Work item →
Where a line of the records holds the string "Plot", copy that line.

+-------+

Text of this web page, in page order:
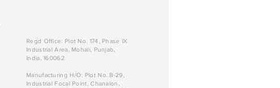
Regd Office: Plot No. 174, Phase IX
Industrial Area, Mohali, Punjab,
India, 160062
Manufacturing H/O: Plot No. B-29,
Industrial Focal Point, Chanalon,
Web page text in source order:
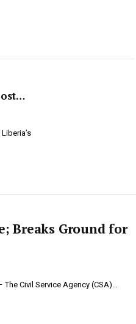
Breaks Ground for
Civil Service Agency (CSA)…
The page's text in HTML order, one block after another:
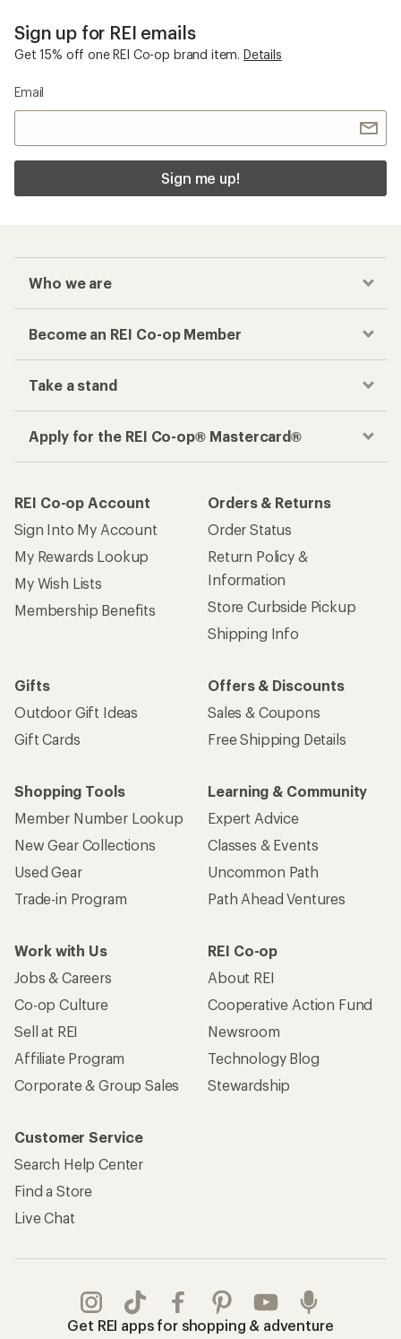
Sign up for REI emails
Get 15% off one REI Co-op brand item. Details
Email
Sign me up!
Who we are
Become an REI Co-op Member
Take a stand
Apply for the REI Co-op® Mastercard®
REI Co-op Account
Sign Into My Account
My Rewards Lookup
My Wish Lists
Membership Benefits
Orders & Returns
Order Status
Return Policy &
Information
Store Curbside Pickup
Shipping Info
Gifts
Outdoor Gift Ideas
Gift Cards
Offers & Discounts
Sales & Coupons
Free Shipping Details
Shopping Tools
Member Number Lookup
New Gear Collections
Used Gear
Trade-in Program
Learning & Community
Expert Advice
Classes & Events
Uncommon Path
Path Ahead Ventures
Work with Us
Jobs & Careers
Co-op Culture
Sell at REI
Affiliate Program
Corporate & Group Sales
REI Co-op
About REI
Cooperative Action Fund
Newsroom
Technology Blog
Stewardship
Customer Service
Search Help Center
Find a Store
Live Chat
Get REI apps for shopping & adventure

+-------+

Final answer →
Regd Office: Plot No. 174, Phase IX
Manufacturing H/O: Plot No. B-29,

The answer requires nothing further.